## DIRECTIONS
Every line of the data that contains the string "بینی" must be copied.
━━━ SUPPLIED MATERIAL
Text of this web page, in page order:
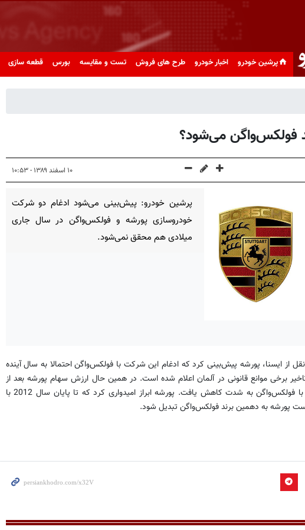
پرشین خودرو اخبار خودرو طرح های فروش تست و مقایسه بورس قطعه سازی
فولكس‌واگن می‌شود؟
۱۰ اسفند ۱۳۸۹ - ۱۰:۵۳
پرشین خودرو: پیش‌بینی می‌شود ادغام دو شركت
خودروسازی پورشه و فولكس‌واگن در سال جاری
میلادی هم محقق نمی‌شود.
از ایسنا، پورشه پیش‌بینی كرد كه ادغام این شركت با فولكس‌واگن احتمالا به سال آینده
برخی موانع قانونی در‌ آلمان اعلام شده است. در همین حال ارزش سهام پورشه بعد از
اعلام تاخیر ادغام این شركت با فولكس‌واگن به شدت كاهش یافت. پورشه ابراز امیدواری كرد كه تا پایان سال 2012 با
پورشه به دهمین برند فولكس‌واگن تبدیل شود.
━━━━━━
## ANSWER SPACE
پرشین خودرو: پیش‌بینی می‌شود ادغام دو شركت
از ایسنا، پورشه پیش‌بینی كرد كه ادغام این شركت با فولكس‌واگن احتمالا به سال آینده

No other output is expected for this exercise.